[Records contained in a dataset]
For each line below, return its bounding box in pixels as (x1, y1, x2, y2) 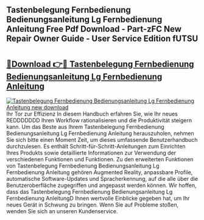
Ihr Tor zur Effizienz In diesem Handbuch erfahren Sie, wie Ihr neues (6, 110, 178, 117)
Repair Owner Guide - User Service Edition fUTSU (6, 34, 199, 44)
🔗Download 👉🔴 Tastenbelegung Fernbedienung (6, 59, 194, 69)
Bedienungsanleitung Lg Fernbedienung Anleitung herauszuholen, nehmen (6, 130, 194, 137)
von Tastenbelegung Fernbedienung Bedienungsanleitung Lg (6, 162, 160, 169)
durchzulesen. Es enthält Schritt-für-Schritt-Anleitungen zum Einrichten (6, 143, 186, 150)
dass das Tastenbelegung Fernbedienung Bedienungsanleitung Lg (6, 188, 173, 195)
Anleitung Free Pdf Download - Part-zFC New (6, 24, 181, 34)
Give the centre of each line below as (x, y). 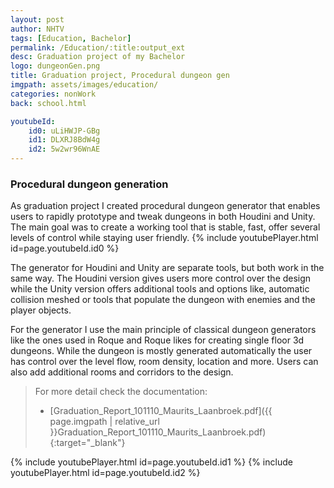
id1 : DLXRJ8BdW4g (64, 140)
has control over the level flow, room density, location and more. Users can (164, 362)
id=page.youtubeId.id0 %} (65, 248)
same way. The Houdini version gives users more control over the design (161, 278)
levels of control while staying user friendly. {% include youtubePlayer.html (164, 238)
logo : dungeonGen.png (55, 66)
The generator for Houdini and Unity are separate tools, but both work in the (167, 268)
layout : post (37, 19)
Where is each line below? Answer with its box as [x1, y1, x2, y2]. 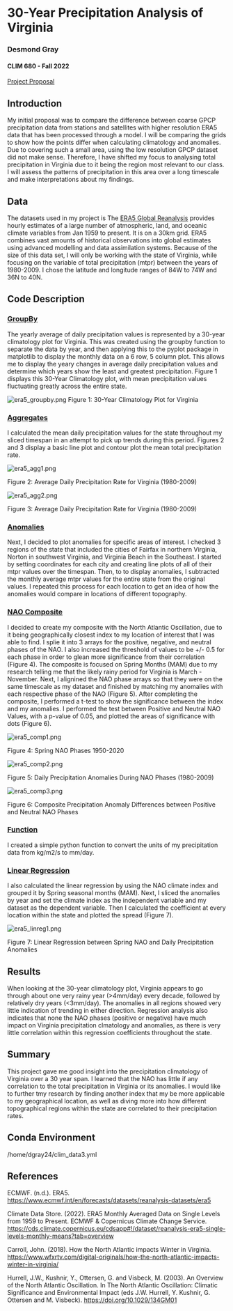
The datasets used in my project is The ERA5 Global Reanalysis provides [7, 214, 215, 222]
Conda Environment [7, 1132, 96, 1144]
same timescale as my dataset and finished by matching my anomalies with [7, 682, 223, 690]
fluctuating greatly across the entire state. [7, 382, 127, 390]
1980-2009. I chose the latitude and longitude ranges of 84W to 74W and [7, 265, 217, 274]
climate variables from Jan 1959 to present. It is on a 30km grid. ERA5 [7, 228, 207, 237]
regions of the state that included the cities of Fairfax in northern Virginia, [7, 545, 218, 554]
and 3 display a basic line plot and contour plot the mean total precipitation [7, 443, 222, 451]
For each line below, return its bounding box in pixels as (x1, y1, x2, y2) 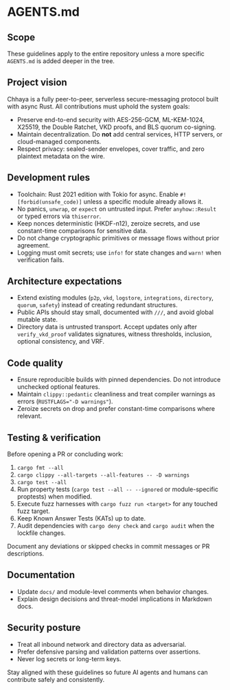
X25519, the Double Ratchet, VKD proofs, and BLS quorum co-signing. (16, 123, 216, 131)
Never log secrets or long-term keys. (16, 654, 122, 663)
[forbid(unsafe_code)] (16, 198, 82, 206)
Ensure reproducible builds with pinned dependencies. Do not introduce (16, 375, 221, 384)
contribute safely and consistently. (7, 675, 105, 683)
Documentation (7, 569, 76, 581)
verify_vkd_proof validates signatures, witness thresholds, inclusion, (16, 330, 212, 338)
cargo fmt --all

§ Problem statement
Your answer must be the lines from the opening line of the entries through the line holding "The datasets used", written out exactly and without any picture.

§ Finished exercise
For each line below, return its bounding box in pixels as (x1, y1, x2, y2) 
Ihr Tor zur Effizienz In diesem Handbuch erfahren Sie, wie Ihr neues (6, 110, 178, 117)
Repair Owner Guide - User Service Edition fUTSU (6, 34, 199, 44)
🔗Download 👉🔴 Tastenbelegung Fernbedienung (6, 59, 194, 69)
Bedienungsanleitung Lg Fernbedienung Anleitung herauszuholen, nehmen (6, 130, 194, 137)
von Tastenbelegung Fernbedienung Bedienungsanleitung Lg (6, 162, 160, 169)
durchzulesen. Es enthält Schritt-für-Schritt-Anleitungen zum Einrichten (6, 143, 186, 150)
dass das Tastenbelegung Fernbedienung Bedienungsanleitung Lg (6, 188, 173, 195)
Anleitung Free Pdf Download - Part-zFC New (6, 24, 181, 34)
Give the centre of each line below as (x, y). 
id1 : DLXRJ8BdW4g (64, 140)
has control over the level flow, room density, location and more. Users can (164, 362)
id=page.youtubeId.id0 %} (65, 248)
same way. The Houdini version gives users more control over the design (161, 278)
levels of control while staying user friendly. {% include youtubePlayer.html (164, 238)
logo : dungeonGen.png (55, 66)
The generator for Houdini and Unity are separate tools, but both work in the (167, 268)
layout : post (37, 19)
Where is each line below? Answer with its box as [x1, y1, x2, y2]. 
The datasets used in my project is The ERA5 Global Reanalysis provides [7, 214, 215, 222]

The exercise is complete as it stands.